**Instructions to follow**: Set down all of the entries word for word, omitting the images they contain.

Given data: Begin

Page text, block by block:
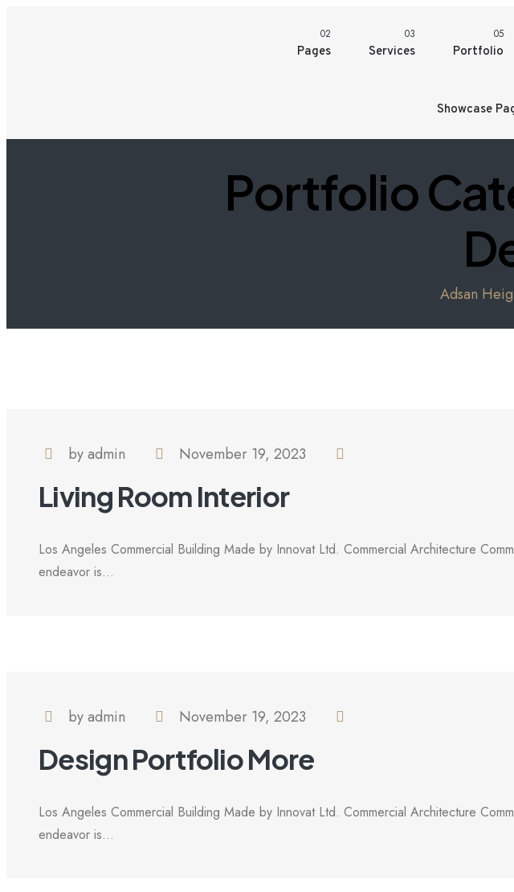
Pages
02
Services
03
Portfolio
05
Showcase
Portfolio
Adsan
by admin November 19, 2023
Living Room Interior
Los Angeles Commercial Building Made by Innovat Ltd. Commercial Architecture
endeavor is...
by admin November 19, 2023
Design Portfolio More
Los Angeles Commercial Building Made by Innovat Ltd. Commercial Architecture
endeavor is...
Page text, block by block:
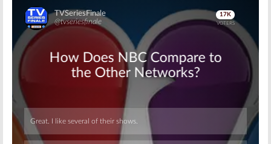
Skip
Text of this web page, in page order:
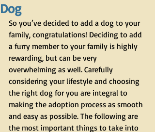
Dog
So you’ve decided to add a dog to your
family, congratulations! Deciding to add
a furry member to your family is highly
rewarding, but can be very
overwhelming as well. Carefully
considering your lifestyle and choosing
the right dog for you are integral to
making the adoption process as smooth
and easy as possible. The following are
the most important things to take into
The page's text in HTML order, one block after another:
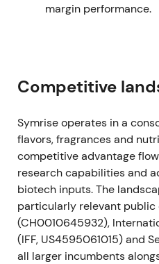
Apr–Jul 2022 — Fine-
(Grasse) to bolster Fine
(announced Apr 2022)
Food transaction during H1
The moves strategically
fine-fragrance creative
geographic reach in pet
narrative shifted toward
adjacent, higher-growth
showed modest positive
though with limited
consolidated then gradually
margin performance.
Competitive
Symrise operates in a
flavors, fragrances and
competitive advantage
research capabilities and
biotech inputs. The
particularly relevant
(CH0010645932),
(IFF, US4595061015) and
all larger incumbents
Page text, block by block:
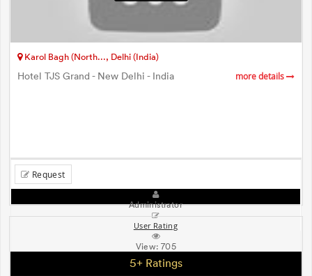
Karol Bagh (North..., Delhi (India)
Hotel TJS Grand - New Delhi - India more details
Request
Administrator
User Rating
View:705
5+ Ratings
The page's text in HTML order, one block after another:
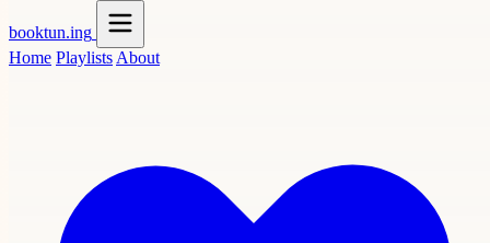
booktun.ing
Home Playlists About
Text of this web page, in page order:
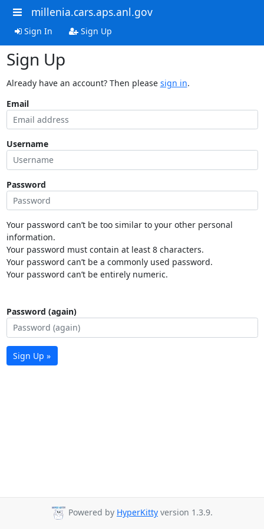
millenia.cars.aps.anl.gov
Sign In Sign Up
Sign Up
Already have an account? Then please sign in.
Email
Username
Password
Your password can’t be too similar to your other personal
information.
Your password must contain at least 8 characters.
Your password can’t be a commonly used password.
Your password can’t be entirely numeric.
Password (again)
Sign Up »
Powered by HyperKitty version 1.3.9.
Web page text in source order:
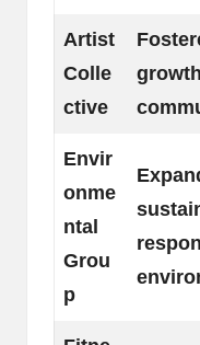
Artist
Colle
ctive
Envir
onme
ntal
Grou
p

Given data: End

**Solution to the exercise**:
Page text, block by block:
Pages
02
Services
03
Portfolio
05
Showcase
Portfolio
Adsan
by admin November 19, 2023
Living Room Interior
Los Angeles Commercial Building Made by Innovat Ltd. Commercial Architecture
endeavor is...
by admin November 19, 2023
Design Portfolio More
Los Angeles Commercial Building Made by Innovat Ltd. Commercial Architecture
endeavor is...
Page text, block by block:
Skip
Text of this web page, in page order:
Dog
So you’ve decided to add a dog to your
family, congratulations! Deciding to add
a furry member to your family is highly
rewarding, but can be very
overwhelming as well. Carefully
considering your lifestyle and choosing
the right dog for you are integral to
making the adoption process as smooth
and easy as possible. The following are
the most important things to take into
The page's text in HTML order, one block after another:
Apr–Jul 2022 — Fine-
(Grasse) to bolster Fine
(announced Apr 2022)
Food transaction during H1
The moves strategically
fine-fragrance creative
geographic reach in pet
narrative shifted toward
adjacent, higher-growth
showed modest positive
though with limited
consolidated then gradually
margin performance.
Competitive
Symrise operates in a
flavors, fragrances and
competitive advantage
research capabilities and
biotech inputs. The
particularly relevant
(CH0010645932),
(IFF, US4595061015) and
all larger incumbents
Page text, block by block:
Karol Bagh (North..., Delhi (India)
Hotel TJS Grand - New Delhi - India more details
Request
Administrator
User Rating
View:705
5+ Ratings
The page's text in HTML order, one block after another:
booktun.ing
Home Playlists About
Text of this web page, in page order:
millenia.cars.aps.anl.gov
Sign In Sign Up
Sign Up
Already have an account? Then please sign in.
Email
Username
Password
Your password can’t be too similar to your other personal
information.
Your password must contain at least 8 characters.
Your password can’t be a commonly used password.
Your password can’t be entirely numeric.
Password (again)
Sign Up »
Powered by HyperKitty version 1.3.9.
Web page text in source order:
Artist
Colle
ctive
Envir
onme
ntal
Grou
p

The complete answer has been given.